After creating the table for holding the agERA5 data, we can now write the control file that pgloader requires to load the data. They syntax is somewhat similar to the MySQL LOAD DATA statement but not compatible:

LOAD CSV
   FROM STDIN
        HAVING FIELDS
        (
           day [date format 'YYYY-MM-DD'],
           precipitation_flux,
           solar_radiation_flux,
           temperature_air_2m_mean_24h,
           temperature_air_2m_max_day_time,
           temperature_air_2m_min_night_time,
           vapour_pressure_mean,
           wind_speed_10m_mean,
           idgrid
        )
   INTO postgresql://<user>:<passwd>@<hostname>/<dbname>?sslmode=require
       TARGET TABLE weather_grid_agera5
       TARGET COLUMNS
           (
           idgrid, day,
           precipitation_flux,
           solar_radiation_flux,
           temperature_air_2m_mean_24h,
           temperature_air_2m_max_day_time,
           temperature_air_2m_min_night_time,
           vapour_pressure_mean,
           wind_speed_10m_mean
           )
   WITH skip header = 1,
        fields terminated by ','
   SET work_mem to '32 MB', maintenance_work_mem to '64 MB';

Note that, similar to MySQL, the order of the column names in the “HAVING FIELDS” clause is critical for reading and inserting the data in the correct columns in the database table. Also with pgloader we can read directly from standard input (here: STDIN) which avoids having to write decompressed CSV files. In my specific case, the database connection string needed an extra parameter sslmode=require, this may depend on your database setup.

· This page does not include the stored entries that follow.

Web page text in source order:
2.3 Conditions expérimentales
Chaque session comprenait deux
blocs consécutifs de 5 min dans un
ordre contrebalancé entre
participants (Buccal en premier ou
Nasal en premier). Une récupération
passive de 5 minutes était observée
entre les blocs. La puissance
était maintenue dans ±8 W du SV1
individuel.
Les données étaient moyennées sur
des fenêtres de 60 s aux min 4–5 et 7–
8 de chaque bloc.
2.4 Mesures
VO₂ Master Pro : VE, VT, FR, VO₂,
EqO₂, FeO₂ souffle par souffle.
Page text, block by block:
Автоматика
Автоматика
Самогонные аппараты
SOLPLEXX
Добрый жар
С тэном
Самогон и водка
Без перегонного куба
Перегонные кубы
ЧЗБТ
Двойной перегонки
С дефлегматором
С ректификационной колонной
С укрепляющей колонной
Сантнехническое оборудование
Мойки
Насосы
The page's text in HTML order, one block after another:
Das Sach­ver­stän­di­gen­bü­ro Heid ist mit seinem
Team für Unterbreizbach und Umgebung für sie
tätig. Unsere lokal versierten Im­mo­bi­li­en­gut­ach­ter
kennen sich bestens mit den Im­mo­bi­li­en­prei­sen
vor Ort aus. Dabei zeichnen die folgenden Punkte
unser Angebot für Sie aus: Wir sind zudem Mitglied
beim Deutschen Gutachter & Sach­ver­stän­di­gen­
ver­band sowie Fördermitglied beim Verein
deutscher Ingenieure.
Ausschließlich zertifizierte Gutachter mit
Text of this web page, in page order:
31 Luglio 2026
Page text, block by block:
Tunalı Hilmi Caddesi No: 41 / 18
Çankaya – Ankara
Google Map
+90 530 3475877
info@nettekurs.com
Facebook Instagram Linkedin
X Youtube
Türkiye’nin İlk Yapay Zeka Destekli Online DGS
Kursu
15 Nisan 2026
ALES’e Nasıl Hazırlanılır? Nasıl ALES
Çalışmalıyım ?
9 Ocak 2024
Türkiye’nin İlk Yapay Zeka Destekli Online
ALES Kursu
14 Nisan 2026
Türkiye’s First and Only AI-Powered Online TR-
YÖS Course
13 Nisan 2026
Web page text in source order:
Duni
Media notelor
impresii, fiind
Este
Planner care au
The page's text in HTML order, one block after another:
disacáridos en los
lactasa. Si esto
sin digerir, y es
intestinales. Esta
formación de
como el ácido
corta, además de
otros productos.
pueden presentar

Finally, we can start loading the data with the pgloader tool. I assume that we start pgloader from /data/agera5/csv which also contains the control file load_agera5.ctl. Moreover, we assign the current directory as work directory with -D $PWD which puts the pgloader log files in the current directory. The full command than becomes:

$ gunzip -c weather_grid_agera5_2022-01.csv.gz | \
  pgloader -D $PWD --logfile load_agera5.log --summary load_agera5.summary \
           --no-ssl-cert-verification load_agera5.ctl
2023-01-31T13:54:22.039000Z LOG pgloader version "3.6.7~devel"
2023-01-31T13:54:29.243000Z LOG report summary reset

We can now look at the summary to see if loading was successful:

$ cat load_agera5.summary
                    table name     errors       rows      bytes      total time
------------------------------  ---------  ---------  ---------  --------------
                         fetch          0          0                     0.009s
                   before load          0          1                     0.041s
------------------------------  ---------  ---------  ---------  --------------
"agera5db"."weather_grid_agera5"        0     103075     9.0 MB          6.945s
------------------------------  ---------  ---------  ---------  --------------
               Files Processed          0          1                     0.021s
       COPY Threads Completion          0          2                     6.945s
------------------------------  ---------  ---------  ---------  --------------
             Total import time               103075     9.0 MB          6.966s

Based on the summary results, we can see that loading was successful and we have loaded exactly 103075 lines.

Bulk loading AgERA5 with Oracle

Bulk loading of AgERA5 data into Oracle can be done with the SQL*Loader utility. Since I do not have an Oracle database readily available, I cannot demonstrate how this should be done exactly. However, it has many similarites with pgloader as the SQL*Loader tool also requires a control file that describes the inputs and output target.